• INPUT RECORDS

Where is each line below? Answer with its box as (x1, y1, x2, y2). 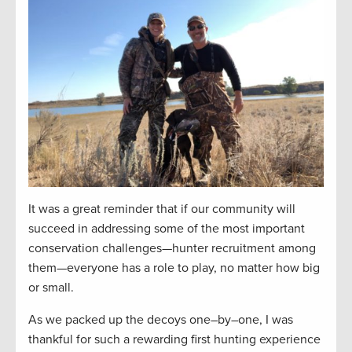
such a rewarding (94, 332, 191, 348)
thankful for (28, 332, 94, 348)
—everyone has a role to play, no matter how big (57, 260, 320, 277)
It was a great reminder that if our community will (28, 201, 295, 218)
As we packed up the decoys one (28, 312, 211, 328)
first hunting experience (191, 332, 321, 348)
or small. (28, 280, 74, 296)
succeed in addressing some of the (28, 221, 219, 237)
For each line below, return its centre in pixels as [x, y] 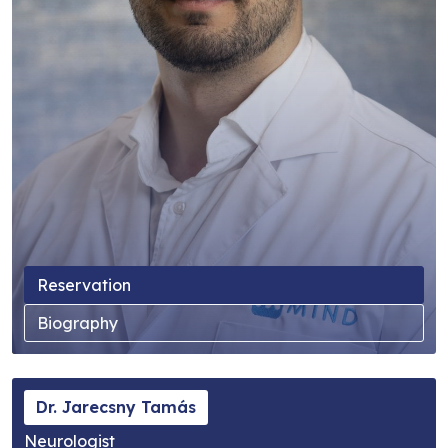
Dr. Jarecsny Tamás [116, 407]
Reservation [84, 285]
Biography [77, 323]
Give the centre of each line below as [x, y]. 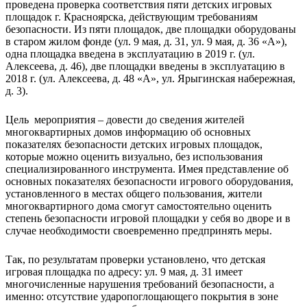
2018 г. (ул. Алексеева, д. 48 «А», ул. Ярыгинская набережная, [150, 78]
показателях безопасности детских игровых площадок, [134, 144]
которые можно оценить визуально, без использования [134, 156]
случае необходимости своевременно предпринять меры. [139, 230]
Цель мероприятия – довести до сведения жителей [125, 119]
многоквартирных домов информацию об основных [128, 132]
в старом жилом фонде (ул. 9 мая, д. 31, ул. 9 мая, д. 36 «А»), [146, 41]
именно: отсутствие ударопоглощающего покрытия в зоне [142, 296]
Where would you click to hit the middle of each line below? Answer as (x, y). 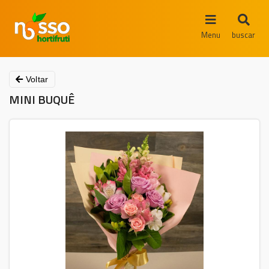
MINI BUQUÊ (42, 99)
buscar (243, 35)
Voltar (36, 79)
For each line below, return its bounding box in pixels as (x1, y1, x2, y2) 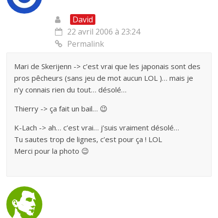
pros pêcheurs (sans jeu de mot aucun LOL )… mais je (14, 73, 194, 83)
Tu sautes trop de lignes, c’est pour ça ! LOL (14, 134, 163, 144)
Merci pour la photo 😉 (14, 145, 90, 156)
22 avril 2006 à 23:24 (67, 26, 141, 37)
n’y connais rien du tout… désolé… (14, 84, 127, 94)
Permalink (67, 38, 105, 49)
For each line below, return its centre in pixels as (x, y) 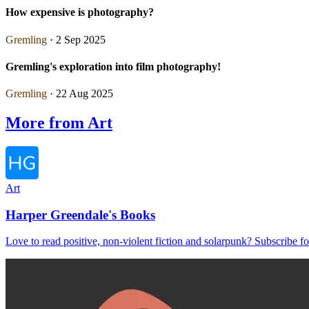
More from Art (59, 122)
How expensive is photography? (80, 12)
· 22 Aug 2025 (80, 94)
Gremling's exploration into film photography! (113, 66)
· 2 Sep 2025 (76, 39)
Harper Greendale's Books (80, 215)
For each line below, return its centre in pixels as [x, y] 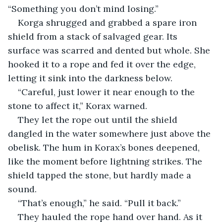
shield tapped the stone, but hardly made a [101, 175]
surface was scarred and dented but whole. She [110, 50]
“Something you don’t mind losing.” [83, 8]
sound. [22, 189]
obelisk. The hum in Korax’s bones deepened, [105, 147]
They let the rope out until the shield [99, 119]
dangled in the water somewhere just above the [111, 133]
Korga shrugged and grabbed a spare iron [109, 22]
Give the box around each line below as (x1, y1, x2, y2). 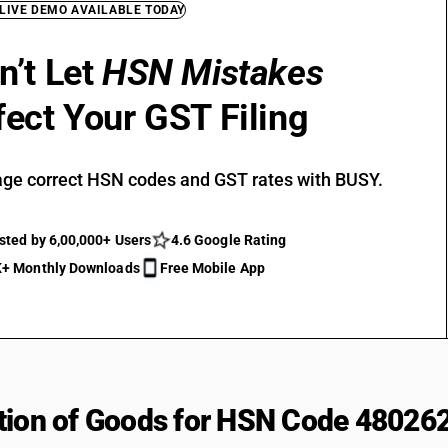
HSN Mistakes (102, 52, 324, 94)
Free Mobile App (159, 260, 265, 276)
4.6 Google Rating (170, 232, 287, 248)
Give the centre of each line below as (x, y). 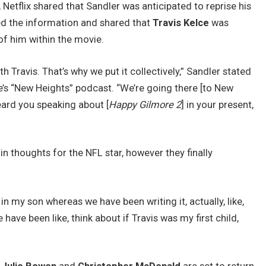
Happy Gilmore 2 (145, 104)
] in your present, (218, 104)
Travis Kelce (181, 23)
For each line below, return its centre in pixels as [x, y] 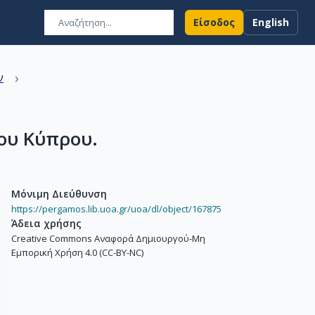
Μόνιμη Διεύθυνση [59, 194]
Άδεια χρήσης [46, 223]
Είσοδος [214, 22]
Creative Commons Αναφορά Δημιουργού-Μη [108, 238]
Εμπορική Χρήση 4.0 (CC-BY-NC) [77, 252]
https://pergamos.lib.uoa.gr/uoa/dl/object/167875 [116, 209]
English [271, 22]
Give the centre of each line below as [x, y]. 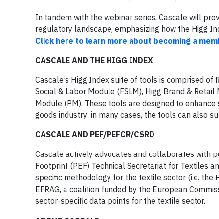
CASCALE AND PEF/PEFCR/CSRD [95, 134]
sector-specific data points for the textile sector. [120, 201]
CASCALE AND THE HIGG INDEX [94, 60]
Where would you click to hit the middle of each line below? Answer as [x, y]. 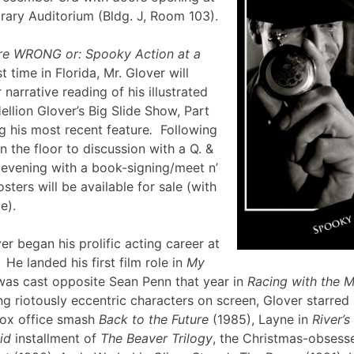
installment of [56, 338]
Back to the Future [154, 319]
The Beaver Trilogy [156, 338]
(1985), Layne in [260, 319]
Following [185, 129]
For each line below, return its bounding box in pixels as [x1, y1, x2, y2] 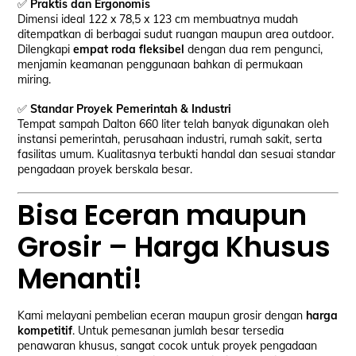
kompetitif [17, 323, 73, 339]
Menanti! [17, 258, 143, 298]
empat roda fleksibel [73, 42, 185, 57]
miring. [17, 72, 52, 87]
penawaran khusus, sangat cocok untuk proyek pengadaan [17, 339, 318, 354]
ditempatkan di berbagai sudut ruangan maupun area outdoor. [17, 27, 335, 42]
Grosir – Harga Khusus [17, 226, 331, 266]
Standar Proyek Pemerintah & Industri [30, 102, 232, 117]
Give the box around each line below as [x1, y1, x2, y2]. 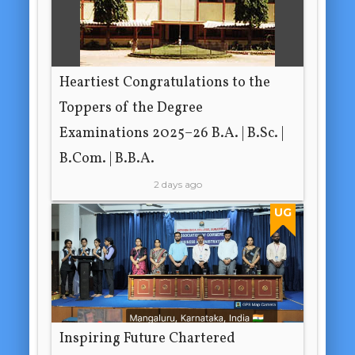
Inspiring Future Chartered [59, 328, 236, 349]
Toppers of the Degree [59, 97, 204, 118]
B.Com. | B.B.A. [59, 148, 155, 169]
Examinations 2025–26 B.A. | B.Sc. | [59, 123, 284, 143]
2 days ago [153, 177, 202, 190]
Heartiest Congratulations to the [59, 72, 271, 93]
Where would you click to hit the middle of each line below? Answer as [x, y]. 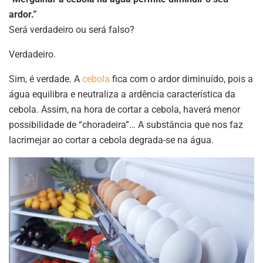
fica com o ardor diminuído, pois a [183, 79]
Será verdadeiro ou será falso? [72, 30]
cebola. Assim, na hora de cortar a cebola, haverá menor [124, 110]
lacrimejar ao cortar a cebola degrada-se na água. [111, 140]
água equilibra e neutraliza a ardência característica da [122, 95]
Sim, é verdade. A [45, 79]
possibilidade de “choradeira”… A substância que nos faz [126, 125]
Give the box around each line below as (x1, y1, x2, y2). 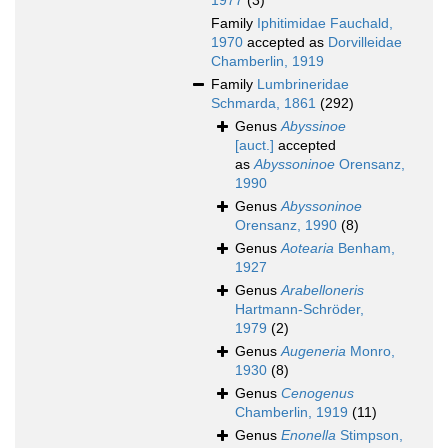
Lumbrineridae (257, 76, 349, 93)
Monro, (346, 343, 395, 360)
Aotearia (281, 240, 334, 257)
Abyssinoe (281, 118, 346, 135)
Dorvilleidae (328, 34, 402, 51)
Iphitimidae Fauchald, (257, 15, 393, 32)
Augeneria (281, 343, 346, 360)
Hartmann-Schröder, (235, 301, 364, 318)
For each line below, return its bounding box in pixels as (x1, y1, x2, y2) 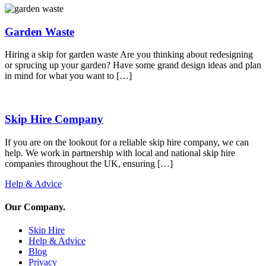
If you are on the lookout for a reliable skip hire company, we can (5, 137, 249, 147)
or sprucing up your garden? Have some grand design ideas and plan (5, 60, 261, 71)
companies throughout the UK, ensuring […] (5, 158, 173, 169)
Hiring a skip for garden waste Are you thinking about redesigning (5, 49, 253, 60)
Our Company (5, 202, 63, 213)
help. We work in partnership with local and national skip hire (5, 147, 235, 158)
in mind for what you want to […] (5, 71, 132, 81)
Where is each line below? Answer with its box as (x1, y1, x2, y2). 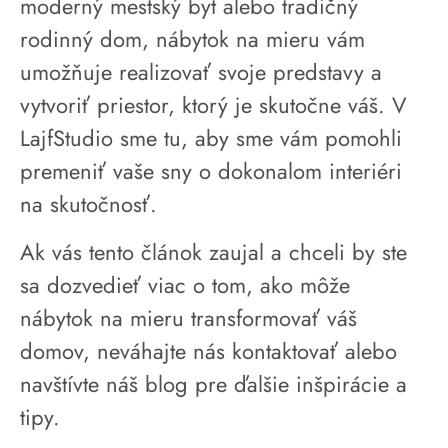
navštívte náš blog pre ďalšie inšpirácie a (20, 367, 407, 400)
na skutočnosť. (20, 188, 157, 221)
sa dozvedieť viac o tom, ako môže (20, 268, 350, 301)
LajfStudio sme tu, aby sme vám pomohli (20, 122, 402, 155)
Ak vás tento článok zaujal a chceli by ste (20, 235, 407, 268)
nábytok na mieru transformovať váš (20, 301, 357, 334)
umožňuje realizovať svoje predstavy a (20, 56, 382, 89)
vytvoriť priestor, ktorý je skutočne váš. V (20, 89, 407, 122)
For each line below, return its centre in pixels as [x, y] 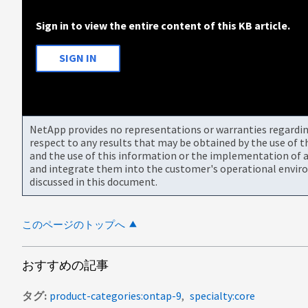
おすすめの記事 [65, 265]
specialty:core [222, 295]
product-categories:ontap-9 [115, 295]
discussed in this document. [93, 181]
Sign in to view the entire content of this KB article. [163, 25]
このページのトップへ [74, 224]
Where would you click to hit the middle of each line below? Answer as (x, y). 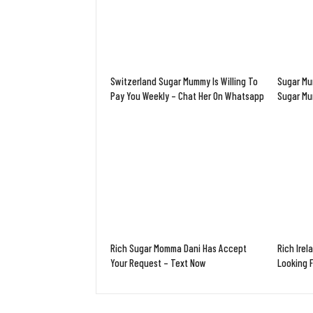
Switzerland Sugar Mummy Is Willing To (184, 81)
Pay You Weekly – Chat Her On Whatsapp (187, 96)
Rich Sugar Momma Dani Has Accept (179, 248)
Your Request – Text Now (158, 262)
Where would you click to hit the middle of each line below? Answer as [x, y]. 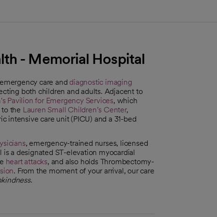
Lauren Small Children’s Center [74, 109]
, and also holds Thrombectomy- [101, 161]
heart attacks [27, 161]
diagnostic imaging [101, 82]
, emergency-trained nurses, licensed [87, 143]
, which [125, 100]
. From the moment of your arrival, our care [84, 170]
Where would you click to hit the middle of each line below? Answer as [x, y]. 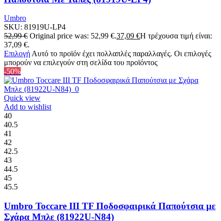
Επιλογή [17, 54]
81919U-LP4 [45, 27]
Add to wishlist [28, 107]
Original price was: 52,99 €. [73, 36]
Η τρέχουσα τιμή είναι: [176, 36]
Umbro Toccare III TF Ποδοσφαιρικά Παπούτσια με [110, 206]
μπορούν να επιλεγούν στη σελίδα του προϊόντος [81, 63]
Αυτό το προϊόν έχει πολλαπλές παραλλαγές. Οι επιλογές [121, 54]
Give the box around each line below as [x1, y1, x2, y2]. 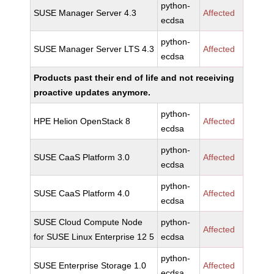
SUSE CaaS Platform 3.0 [34, 152, 130, 162]
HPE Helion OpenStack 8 [34, 116, 131, 126]
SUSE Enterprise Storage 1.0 [34, 261, 147, 270]
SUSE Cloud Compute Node [34, 217, 143, 227]
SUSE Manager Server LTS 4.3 [34, 44, 155, 54]
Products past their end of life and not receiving [34, 73, 235, 83]
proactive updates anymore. [34, 87, 151, 97]
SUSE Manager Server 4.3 [34, 8, 137, 18]
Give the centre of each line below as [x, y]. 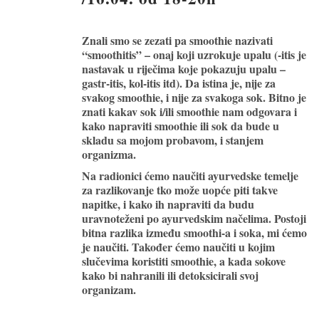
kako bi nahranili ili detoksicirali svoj [170, 275]
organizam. [109, 289]
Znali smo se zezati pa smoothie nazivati [177, 40]
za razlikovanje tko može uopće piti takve [180, 189]
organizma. [109, 154]
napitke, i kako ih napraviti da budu [168, 204]
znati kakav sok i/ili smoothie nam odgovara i [189, 111]
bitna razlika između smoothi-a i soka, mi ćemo [194, 232]
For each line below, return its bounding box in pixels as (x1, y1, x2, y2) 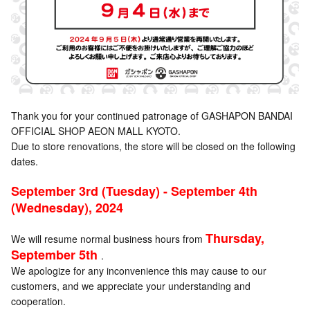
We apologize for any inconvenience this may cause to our (11, 264, 266, 278)
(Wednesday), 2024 (11, 199, 123, 217)
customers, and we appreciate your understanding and (11, 279, 250, 293)
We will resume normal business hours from (11, 232, 206, 246)
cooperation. (11, 294, 66, 309)
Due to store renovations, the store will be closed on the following (11, 139, 295, 154)
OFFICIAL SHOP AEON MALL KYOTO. (11, 124, 181, 138)
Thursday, (206, 229, 264, 248)

• PROBLEM STATEMENT
Could you write out exactly the lines of the data above that run from the one holding "Creative Commons Αναφορά" to the one holding "pixels as [x1, y1, x2, y2]", with both ends in and all pictures out?

• RESPONSE
Creative Commons Αναφορά Δημιουργού-Μη [108, 238]
Εμπορική Χρήση 4.0 (CC-BY-NC) [77, 252]
https://pergamos.lib.uoa.gr/uoa/dl/object/167875 [116, 209]
English [271, 22]
Give the centre of each line below as [x, y]. 
CASCALE AND PEF/PEFCR/CSRD [95, 134]
sector-specific data points for the textile sector. [120, 201]
CASCALE AND THE HIGG INDEX [94, 60]
Where would you click to hit the middle of each line below? Answer as [x, y]. 
installment of [56, 338]
Back to the Future [154, 319]
The Beaver Trilogy [156, 338]
(1985), Layne in [260, 319]
Following [185, 129]
For each line below, return its bounding box in pixels as [x1, y1, x2, y2] 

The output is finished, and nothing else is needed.